Segment Start: Supplied data
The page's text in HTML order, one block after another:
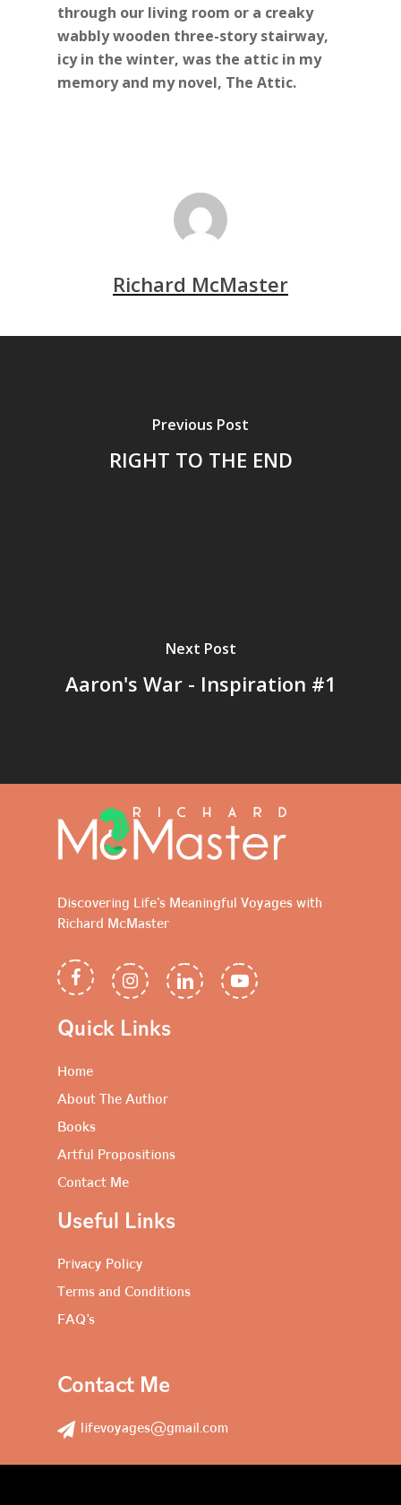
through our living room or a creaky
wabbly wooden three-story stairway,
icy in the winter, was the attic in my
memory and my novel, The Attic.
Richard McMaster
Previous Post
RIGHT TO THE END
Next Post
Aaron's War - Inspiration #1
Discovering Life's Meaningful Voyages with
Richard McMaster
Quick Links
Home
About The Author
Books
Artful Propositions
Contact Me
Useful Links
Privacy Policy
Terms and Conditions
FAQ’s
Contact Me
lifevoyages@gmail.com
Segment End: Supplied data
[Work task]: Your task is to retype the records above in full and exactly, omitting the pictures.

[Task solution]:
The page's text in HTML order, one block after another:
through our living room or a creaky
wabbly wooden three-story stairway,
icy in the winter, was the attic in my
memory and my novel, The Attic.
Richard McMaster
Previous Post
RIGHT TO THE END
Next Post
Aaron's War - Inspiration #1
Discovering Life's Meaningful Voyages with
Richard McMaster
Quick Links
Home
About The Author
Books
Artful Propositions
Contact Me
Useful Links
Privacy Policy
Terms and Conditions
FAQ’s
Contact Me
lifevoyages@gmail.com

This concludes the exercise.